_Problem to solve_
With the pictures left out, restate exactly the part below that opens with the line containing "Cơ quan chủ" and closes with the line containing "utilisation à long".

Stored data below:

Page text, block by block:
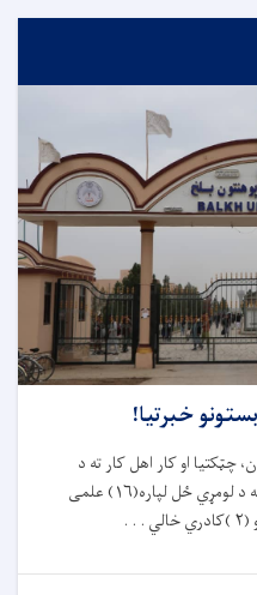
خبرتیا!
چټکتیا او کار اهل کار ته د
سپارلو او مسلکي کسانو د ګمارلو په موخه د لومړي ځل لپاره(١٦) علمی
. .
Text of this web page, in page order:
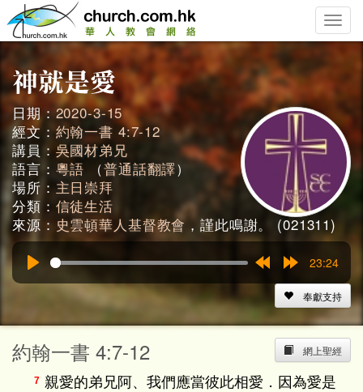
Toggle
日期：2020-3-15
經文：約翰一書 4:7-12
講員： 吳國材弟兄
語言： 粵語 （普通話翻譯）
場所： 主日崇拜
分類： 信徒生活
來源： 史雲頓華人基督教會，謹此鳴謝。 (021311)
15s
23:24
奉獻支持
網上聖經
約翰一書 4:7-12
7 親愛的弟兄阿、我們應當彼此相愛．因為愛是
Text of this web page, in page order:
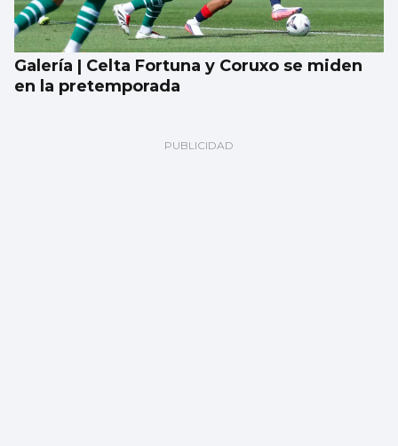
Galería | Celta Fortuna y Coruxo se miden
en la pretemporada
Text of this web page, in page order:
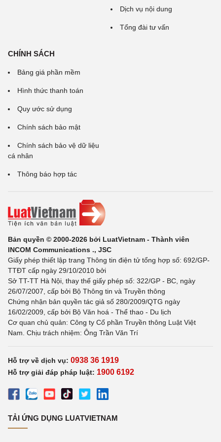
Dịch vụ nội dung
Tổng đài tư vấn
CHÍNH SÁCH
Bảng giá phần mềm
Hình thức thanh toán
Quy ước sử dụng
Chính sách bảo mật
Chính sách bảo vệ dữ liệu
cá nhân
Thông báo hợp tác
Bản quyền © 2000-2026 bởi LuatVietnam - Thành viên
INCOM Communications ., JSC
Giấy phép thiết lập trang Thông tin điện tử tổng hợp số: 692/GP-
TTĐT cấp ngày 29/10/2010 bởi
Sở TT-TT Hà Nội, thay thế giấy phép số: 322/GP - BC, ngày
26/07/2007, cấp bởi Bộ Thông tin và Truyền thông
Chứng nhận bản quyền tác giả số 280/2009/QTG ngày
16/02/2009, cấp bởi Bộ Văn hoá - Thể thao - Du lịch
Cơ quan chủ quản: Công ty Cổ phần Truyền thông Luật Việt
Nam. Chịu trách nhiệm: Ông Trần Văn Trí
Hỗ trợ về dịch vụ: 0938 36 1919
Hỗ trợ giải đáp pháp luật: 1900 6192
TẢI ỨNG DỤNG LUATVIETNAM
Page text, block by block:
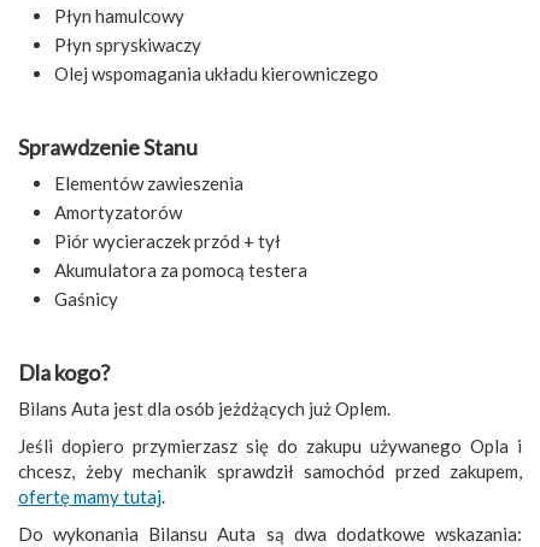
Płyn hamulcowy
Płyn spryskiwaczy
Olej wspomagania układu kierowniczego
Sprawdzenie Stanu
Elementów zawieszenia
Amortyzatorów
Piór wycieraczek przód + tył
Akumulatora za pomocą testera
Gaśnicy
Dla kogo?
Bilans Auta jest dla osób jeżdżących już Oplem.
Jeśli dopiero przymierzasz się do zakupu używanego Opla i
chcesz, żeby mechanik sprawdził samochód przed zakupem,
ofertę mamy tutaj.
Do wykonania Bilansu Auta są dwa dodatkowe wskazania:
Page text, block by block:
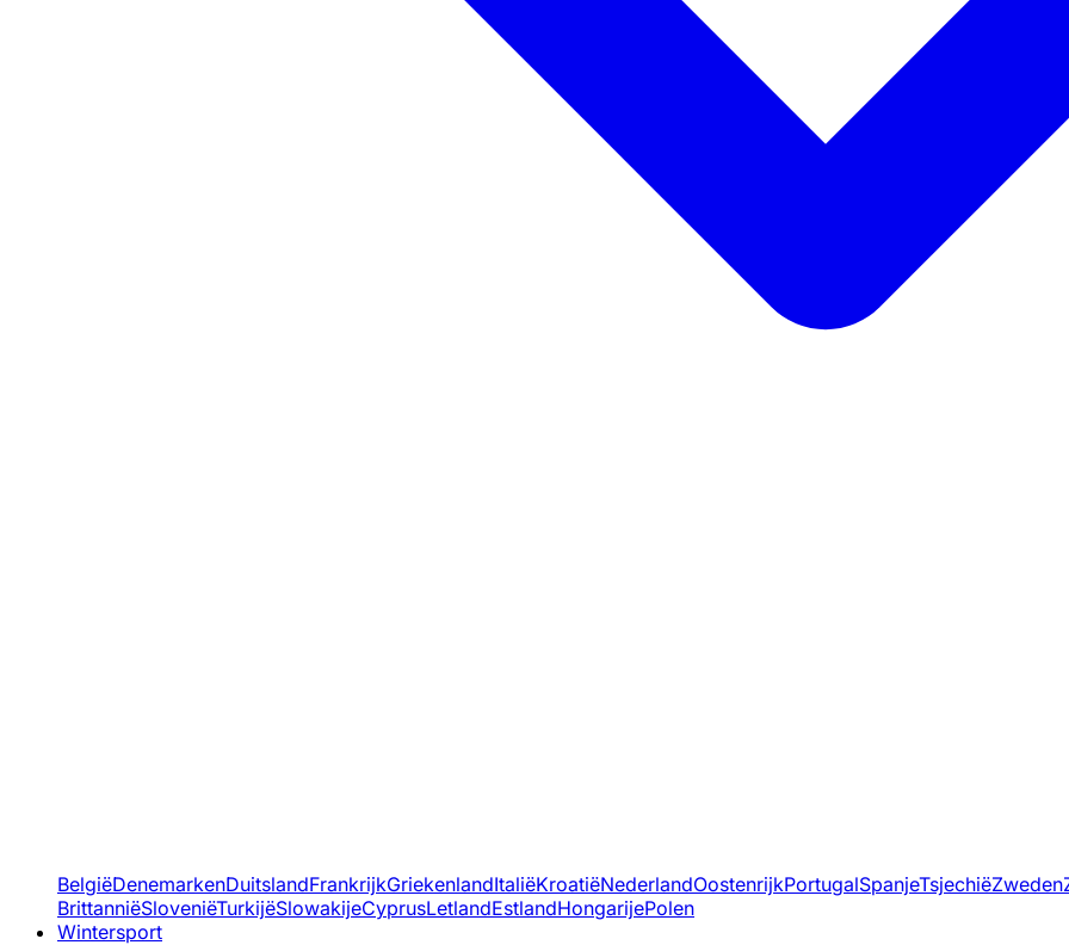
BelgiëDenemarkenDuitslandFrankrijkGriekenlandItaliëKroatiëNederlandOostenrijkPortugalSpanjeTsjechiëZweden
BrittanniëSloveniëTurkijëSlowakijeCyprusLetlandEstlandHongarijePolen
Wintersport
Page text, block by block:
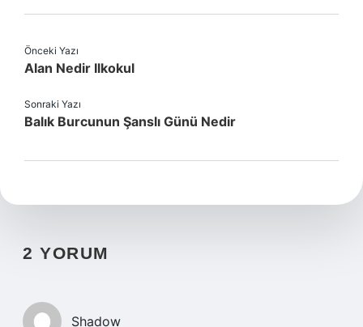
Önceki Yazı
Alan Nedir Ilkokul
Sonraki Yazı
Balık Burcunun Şanslı Günü Nedir
2 YORUM
Shadow
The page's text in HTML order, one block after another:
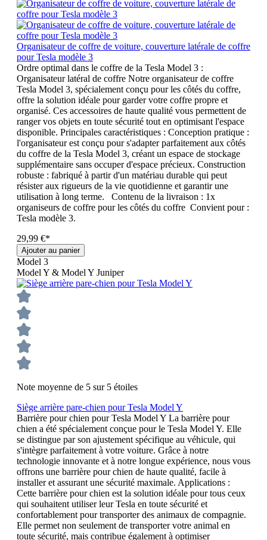
Organisateur de coffre de voiture, couverture latérale de coffre
pour Tesla modèle 3
Ordre optimal dans le coffre de la Tesla Model 3 :
Organisateur latéral de coffre Notre organisateur de coffre
Tesla Model 3, spécialement conçu pour les côtés du coffre,
offre la solution idéale pour garder votre coffre propre et
organisé. Ces accessoires de haute qualité vous permettent de
ranger vos objets en toute sécurité tout en optimisant l'espace
disponible. Principales caractéristiques : Conception pratique :
l'organisateur est conçu pour s'adapter parfaitement aux côtés
du coffre de la Tesla Model 3, créant un espace de stockage
supplémentaire sans occuper d'espace précieux. Construction
robuste : fabriqué à partir d'un matériau durable qui peut
résister aux rigueurs de la vie quotidienne et garantir une
utilisation à long terme. Contenu de la livraison : 1x
organiseurs de coffre pour les côtés du coffre Convient pour :
Tesla modèle 3.
29,99 €*
Ajouter au panier
Model 3
Model Y & Model Y Juniper
Note moyenne de 5 sur 5 étoiles
Siège arrière pare-chien pour Tesla Model Y
Barrière pour chien pour Tesla Model Y La barrière pour
chien a été spécialement conçue pour le Tesla Model Y. Elle
se distingue par son ajustement spécifique au véhicule, qui
s'intègre parfaitement à votre voiture. Grâce à notre
technologie innovante et à notre longue expérience, nous vous
offrons une barrière pour chien de haute qualité, facile à
installer et assurant une sécurité maximale. Applications :
Cette barrière pour chien est la solution idéale pour tous ceux
qui souhaitent utiliser leur Tesla en toute sécurité et
confortablement pour transporter des animaux de compagnie.
Elle permet non seulement de transporter votre animal en
toute sécurité, mais contribue également à optimiser
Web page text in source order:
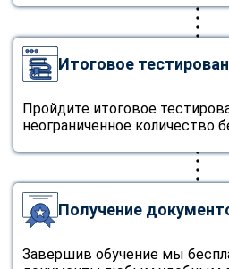
Итоговое
Пройдите итоговое
неограниченное количество
Получение
Завершив обучение мы
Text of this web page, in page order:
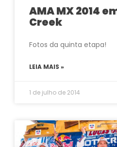
AMA MX 2014
Creek
Fotos da quinta etapa!
LEIA MAIS »
1 de julho de 2014
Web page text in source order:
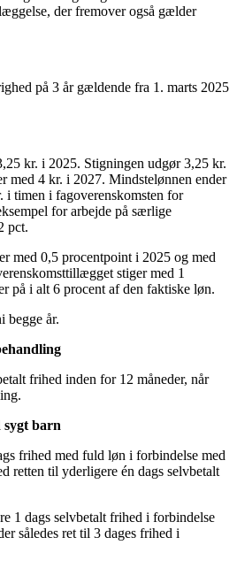
der fremover også gælder
på 3 år gældende fra 1. marts 2025
kr. i 2025. Stigningen udgør 3,25 kr.
med 4 kr. i 2027. Mindstelønnen ender
i timen i fagoverenskomsten for
for arbejde på særlige
pct.
med 0,5 procentpoint i 2025 og med
stiger med 1
på i alt 6 procent af den faktiske løn.
begge år.
frihed inden for 12 måneder, når
barn
frihed med fuld løn i forbindelse med
retten til yderligere én dags selvbetalt
1 dags selvbetalt frihed i forbindelse
således ret til 3 dages frihed i

End of Stored data.

_Reply_
Cơ quan chủ quản: Công ty Cổ phần Truyền thông Luật Việt
Nam. Chịu trách nhiệm: Ông Trần Văn Trí
Hỗ trợ về dịch vụ: 0938 36 1919
Hỗ trợ giải đáp pháp luật: 1900 6192
TẢI ỨNG DỤNG LUATVIETNAM
Page text, block by block:
Płyn hamulcowy
Płyn spryskiwaczy
Olej wspomagania układu kierowniczego
Sprawdzenie Stanu
Elementów zawieszenia
Amortyzatorów
Piór wycieraczek przód + tył
Akumulatora za pomocą testera
Gaśnicy
Dla kogo?
Bilans Auta jest dla osób jeżdżących już Oplem.
Jeśli dopiero przymierzasz się do zakupu używanego Opla i
chcesz, żeby mechanik sprawdził samochód przed zakupem,
ofertę mamy tutaj.
Do wykonania Bilansu Auta są dwa dodatkowe wskazania:
Page text, block by block:
BelgiëDenemarkenDuitslandFrankrijkGriekenlandItaliëKroatiëNederlandOostenrijkPortugalSpanjeTsjechiëZweden
BrittanniëSloveniëTurkijëSlowakijeCyprusLetlandEstlandHongarijePolen
Wintersport
Page text, block by block:
Önceki Yazı
Alan Nedir Ilkokul
Sonraki Yazı
Balık Burcunun Şanslı Günü Nedir
2 YORUM
Shadow
The page's text in HTML order, one block after another:
Organisateur de coffre de voiture, couverture latérale de coffre
pour Tesla modèle 3
Ordre optimal dans le coffre de la Tesla Model 3 :
Organisateur latéral de coffre Notre organisateur de coffre
Tesla Model 3, spécialement conçu pour les côtés du coffre,
offre la solution idéale pour garder votre coffre propre et
organisé. Ces accessoires de haute qualité vous permettent de
ranger vos objets en toute sécurité tout en optimisant l'espace
disponible. Principales caractéristiques : Conception pratique :
l'organisateur est conçu pour s'adapter parfaitement aux côtés
du coffre de la Tesla Model 3, créant un espace de stockage
supplémentaire sans occuper d'espace précieux. Construction
robuste : fabriqué à partir d'un matériau durable qui peut
résister aux rigueurs de la vie quotidienne et garantir une
utilisation à long terme. Contenu de la livraison : 1x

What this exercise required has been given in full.